Count the lines below holding "known" and answer with that number only.

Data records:
****

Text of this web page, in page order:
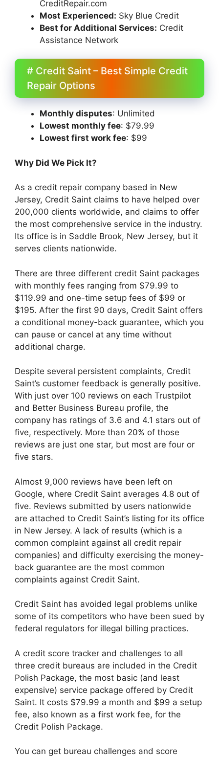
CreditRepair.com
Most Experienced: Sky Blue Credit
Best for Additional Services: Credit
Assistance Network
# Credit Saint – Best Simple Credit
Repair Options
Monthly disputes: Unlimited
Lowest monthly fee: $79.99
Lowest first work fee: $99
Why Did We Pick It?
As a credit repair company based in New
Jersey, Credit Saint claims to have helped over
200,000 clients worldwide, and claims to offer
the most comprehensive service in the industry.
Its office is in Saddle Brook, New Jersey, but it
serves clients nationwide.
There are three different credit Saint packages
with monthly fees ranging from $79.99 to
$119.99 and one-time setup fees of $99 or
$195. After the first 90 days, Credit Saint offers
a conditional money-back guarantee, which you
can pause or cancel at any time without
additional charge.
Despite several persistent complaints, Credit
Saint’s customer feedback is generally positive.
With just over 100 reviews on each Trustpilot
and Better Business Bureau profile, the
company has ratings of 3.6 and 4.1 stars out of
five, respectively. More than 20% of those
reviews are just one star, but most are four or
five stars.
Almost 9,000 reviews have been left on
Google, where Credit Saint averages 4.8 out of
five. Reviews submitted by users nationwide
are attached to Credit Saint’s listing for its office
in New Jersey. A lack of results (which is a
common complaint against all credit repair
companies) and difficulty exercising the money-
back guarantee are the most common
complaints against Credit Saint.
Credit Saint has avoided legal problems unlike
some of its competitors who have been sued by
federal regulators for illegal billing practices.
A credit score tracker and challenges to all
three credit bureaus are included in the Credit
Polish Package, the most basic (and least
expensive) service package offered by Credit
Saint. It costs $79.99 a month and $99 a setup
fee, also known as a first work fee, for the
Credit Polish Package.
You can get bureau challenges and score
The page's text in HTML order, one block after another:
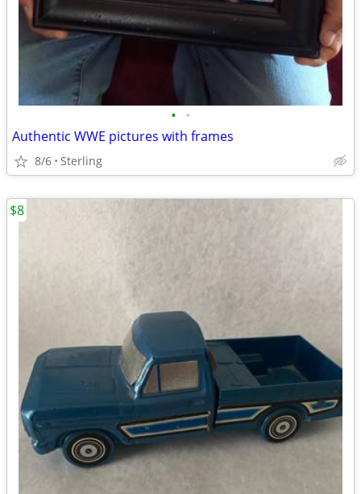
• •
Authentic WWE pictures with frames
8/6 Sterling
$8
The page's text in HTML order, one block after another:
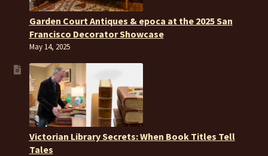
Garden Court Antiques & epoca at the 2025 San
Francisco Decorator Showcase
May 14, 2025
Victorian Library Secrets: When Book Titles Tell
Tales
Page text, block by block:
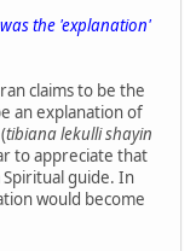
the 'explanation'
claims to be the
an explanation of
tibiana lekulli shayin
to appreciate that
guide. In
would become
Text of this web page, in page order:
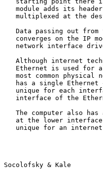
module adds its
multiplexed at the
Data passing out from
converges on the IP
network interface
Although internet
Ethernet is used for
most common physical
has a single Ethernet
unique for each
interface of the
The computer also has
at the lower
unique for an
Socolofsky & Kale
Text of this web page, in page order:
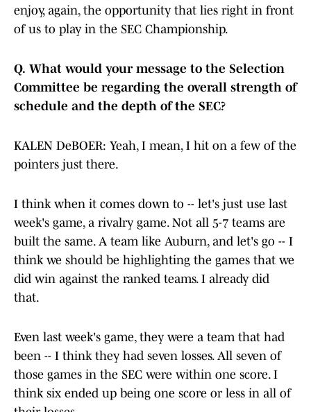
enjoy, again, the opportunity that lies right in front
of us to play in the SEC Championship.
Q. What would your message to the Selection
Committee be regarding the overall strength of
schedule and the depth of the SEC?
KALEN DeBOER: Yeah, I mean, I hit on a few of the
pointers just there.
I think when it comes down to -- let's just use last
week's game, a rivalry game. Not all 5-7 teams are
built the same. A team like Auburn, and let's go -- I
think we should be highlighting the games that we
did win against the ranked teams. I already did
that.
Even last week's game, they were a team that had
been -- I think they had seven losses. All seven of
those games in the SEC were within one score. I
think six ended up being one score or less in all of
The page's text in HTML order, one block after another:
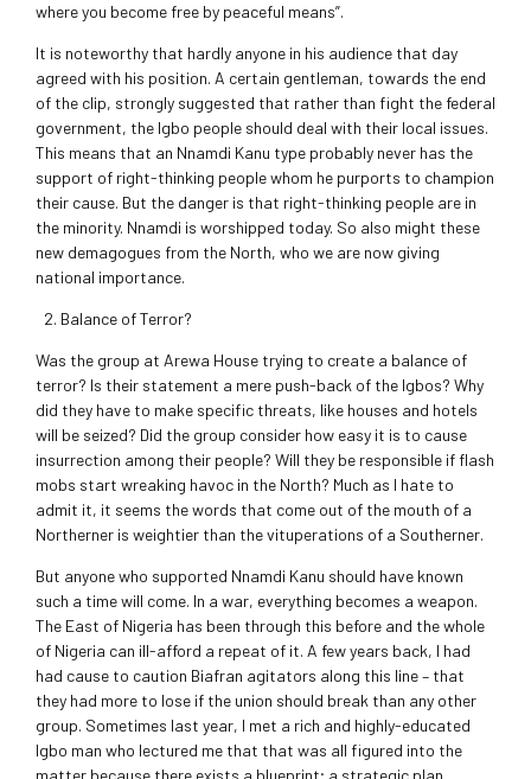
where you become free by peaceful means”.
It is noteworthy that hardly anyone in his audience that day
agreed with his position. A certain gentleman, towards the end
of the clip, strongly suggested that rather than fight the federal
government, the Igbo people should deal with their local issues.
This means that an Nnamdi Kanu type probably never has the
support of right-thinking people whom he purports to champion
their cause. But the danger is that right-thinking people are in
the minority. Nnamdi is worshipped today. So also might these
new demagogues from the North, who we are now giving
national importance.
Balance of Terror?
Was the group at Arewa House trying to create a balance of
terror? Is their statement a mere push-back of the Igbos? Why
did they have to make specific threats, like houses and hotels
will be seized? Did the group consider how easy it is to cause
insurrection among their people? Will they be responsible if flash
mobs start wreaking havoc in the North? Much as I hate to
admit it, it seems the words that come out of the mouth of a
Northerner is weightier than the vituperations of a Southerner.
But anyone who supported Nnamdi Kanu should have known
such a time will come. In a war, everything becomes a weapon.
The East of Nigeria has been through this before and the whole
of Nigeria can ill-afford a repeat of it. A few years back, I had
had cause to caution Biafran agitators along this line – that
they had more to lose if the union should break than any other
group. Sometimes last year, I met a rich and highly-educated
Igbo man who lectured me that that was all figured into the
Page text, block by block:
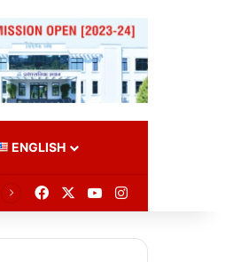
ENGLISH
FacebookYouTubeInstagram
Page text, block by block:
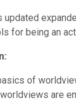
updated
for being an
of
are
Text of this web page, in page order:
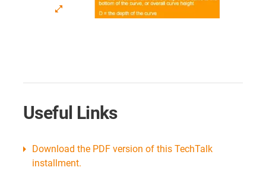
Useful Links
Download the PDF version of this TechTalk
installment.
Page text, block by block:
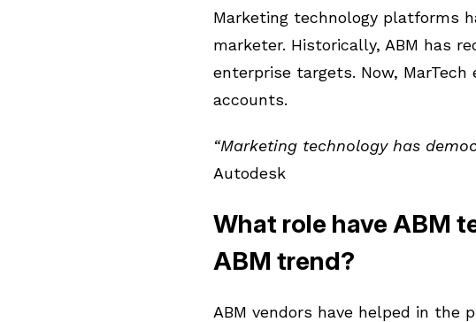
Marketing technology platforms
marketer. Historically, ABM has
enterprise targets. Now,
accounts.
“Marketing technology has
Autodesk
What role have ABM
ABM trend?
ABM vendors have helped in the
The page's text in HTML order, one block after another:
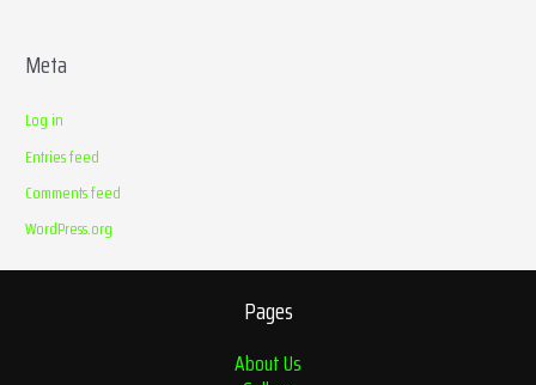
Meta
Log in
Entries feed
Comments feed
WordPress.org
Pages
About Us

****

Exercise answer = 2